We have a small cluster setup with some nodes ( running longhorn 0.7.0 ) that have rather small disk resources.
The default longhorn setting for Storage Minimal Available Percentage is 10%.
It seems the default trigger for a k8s node DiskPressure signal is 15%.
Thus in the default setup it is likely that longhorn exhausts disk space of a node ( because there is still more than 10% of disk space avail ) and triggers DiskPressure because node now has less than 15% of disk space avail.
Shouldn’t longhorn take into account the current level of free disk space that would trigger a DiskPressure too to avoid longhorn getting evicted from current node ?
In such a scenario the replicated volumes get re-scheduled to other nodes, that again may trigger the DiskPressure problem.
How can one avoid such chain-reaction ?
With such limited resources I already got two incidences where multiple volumes on nodes got lost because there was one node with DiskPressure in the cluster.
Yeah, currently we didn’t take the available space into the consideration of the DiskPressure (though we did take that into consideration when scheduling a replica). We should do that. Can you help to file a github issue for it?
One thing might help in the currently release to reduce the OverProvisioningPercentage to e.g. 100% or even less to stop Longhorn from overprovisioning the volume.
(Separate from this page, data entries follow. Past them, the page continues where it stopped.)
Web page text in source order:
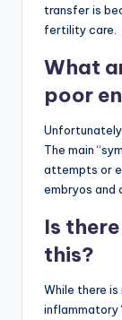
transfer is
fertility care.
What
poor
The main
attempts or
embryos and
Is
this?
While there
inflammatory
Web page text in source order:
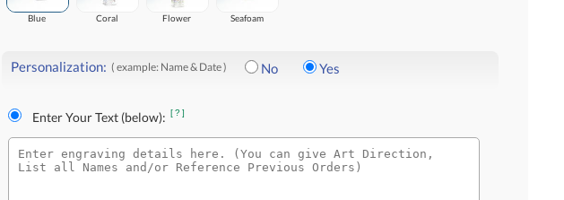
Blue Coral Flower Seafoam
Personalization: ( example: Name & Date ) No Yes
Enter Your Text (below): [?]
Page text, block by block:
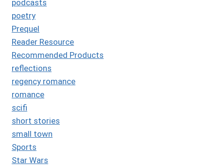
podcasts
poetry
Prequel
Reader Resource
Recommended Products
reflections
regency romance
romance
scifi
short stories
small town
Sports
Star Wars
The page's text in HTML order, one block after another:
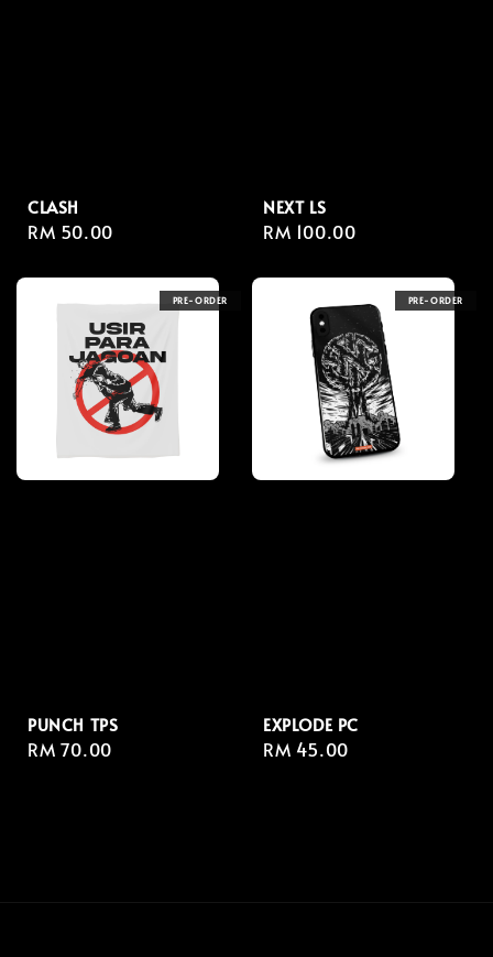
CLASH
Regular
RM 50.00
NEXT LS
Regular
RM 100.00
PRE-ORDER
PUNCH TPS
Regular
RM 70.00
PRE-ORDER
EXPLODE PC
Regular
RM 45.00
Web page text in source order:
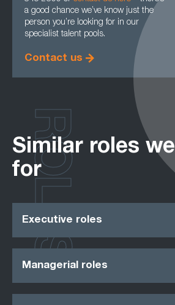
a good chance we’ve know just the
person you’re looking for in our
specialist talent pools.
Contact us
Similar roles
for
Executive roles
Managerial roles
ROLES
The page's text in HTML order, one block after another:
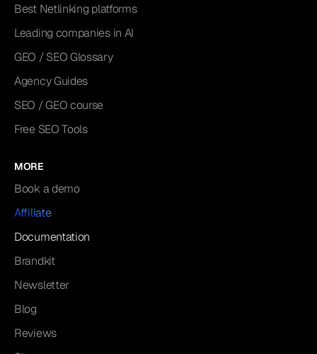
Best Netlinking platforms
Leading companies in AI
GEO / SEO Glossary
Agency Guides
SEO / GEO course
Free SEO Tools
MORE
Book a demo
Affiliate
Documentation
Brandkit
Newsletter
Blog
Reviews
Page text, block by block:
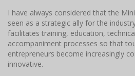
I have always considered that the
seen as a strategic ally for the
facilitates training, education,
accompaniment processes so that
entrepreneurs become increasingly
innovative.
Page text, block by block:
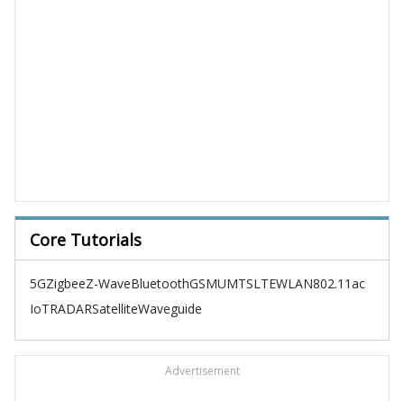
Core Tutorials
5GZigbeeZ-WaveBluetoothGSMUMTSLTEWLAN802.11ac
IoTRADARSatelliteWaveguide
Advertisement
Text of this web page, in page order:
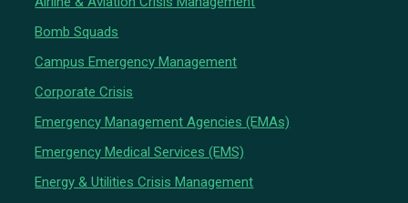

You can also add dedicated disks to Longhorn to prevent competing with system and Kubernetes processes.
I have already reduced OverProvisioningPercentage to 125% but soon afterwards the same DiskPressure issue happened again.
My current setup is StorageMinimalAvailablePercentage = 20% and OverProvisioningPercentage = 100%.
I will try to attach an additional disk for longhorn to some of my nodes to improve stability.